RECORDS FOR THE EXERCISE:
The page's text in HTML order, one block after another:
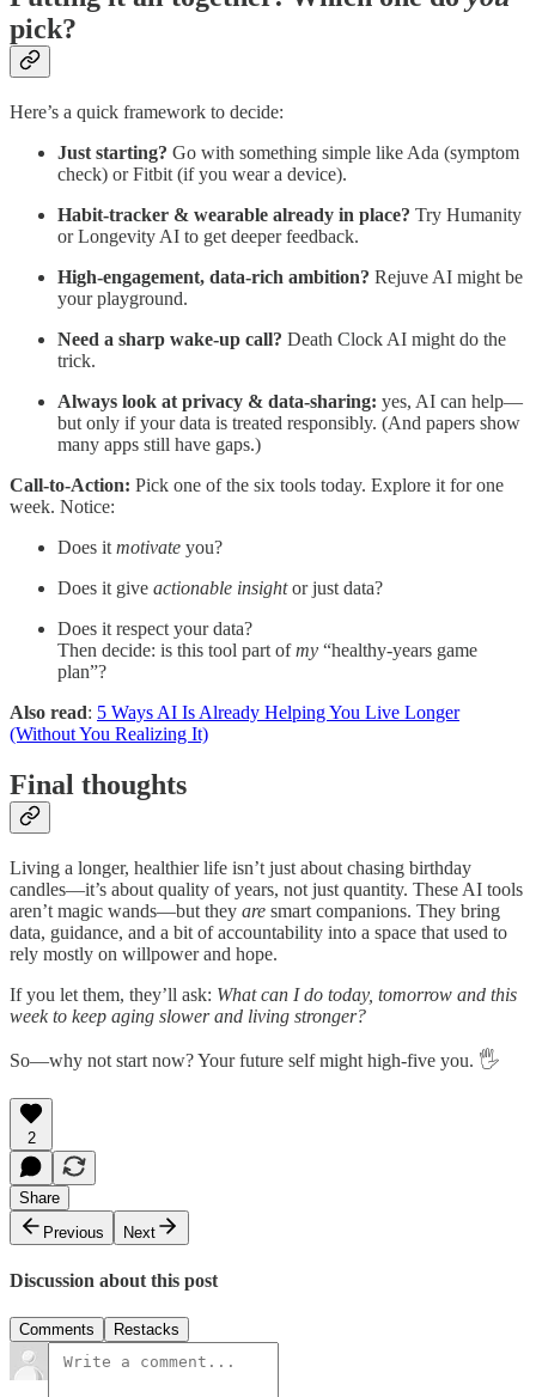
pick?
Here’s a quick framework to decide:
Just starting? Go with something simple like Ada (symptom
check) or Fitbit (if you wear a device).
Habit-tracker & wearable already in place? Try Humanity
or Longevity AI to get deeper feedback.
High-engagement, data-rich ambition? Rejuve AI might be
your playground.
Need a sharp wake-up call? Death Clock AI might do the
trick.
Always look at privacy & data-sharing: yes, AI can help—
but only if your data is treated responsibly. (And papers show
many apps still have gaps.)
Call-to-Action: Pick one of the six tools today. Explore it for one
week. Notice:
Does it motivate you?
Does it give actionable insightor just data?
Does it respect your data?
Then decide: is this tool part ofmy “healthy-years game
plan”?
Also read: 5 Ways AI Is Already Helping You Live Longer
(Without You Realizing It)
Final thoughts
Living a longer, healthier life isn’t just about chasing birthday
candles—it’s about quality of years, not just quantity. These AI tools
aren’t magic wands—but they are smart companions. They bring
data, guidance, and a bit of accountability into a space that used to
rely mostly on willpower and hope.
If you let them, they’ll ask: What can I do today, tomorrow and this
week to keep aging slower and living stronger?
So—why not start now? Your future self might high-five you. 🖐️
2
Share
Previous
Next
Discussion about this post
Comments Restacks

DIRECTIONS FOR THIS TASK: Please copy exactly the lines from the one that contains "Does it motivate you?" up to and including the final line of the listing above.

RESPONSE TO THE TASK:
Does it motivate you?
Does it give actionable insightor just data?
Does it respect your data?
Then decide: is this tool part ofmy “healthy-years game
plan”?
Also read: 5 Ways AI Is Already Helping You Live Longer
(Without You Realizing It)
Final thoughts
Living a longer, healthier life isn’t just about chasing birthday
candles—it’s about quality of years, not just quantity. These AI tools
aren’t magic wands—but they are smart companions. They bring
data, guidance, and a bit of accountability into a space that used to
rely mostly on willpower and hope.
If you let them, they’ll ask: What can I do today, tomorrow and this
week to keep aging slower and living stronger?
So—why not start now? Your future self might high-five you. 🖐️
2
Share
Previous
Next
Discussion about this post
Comments Restacks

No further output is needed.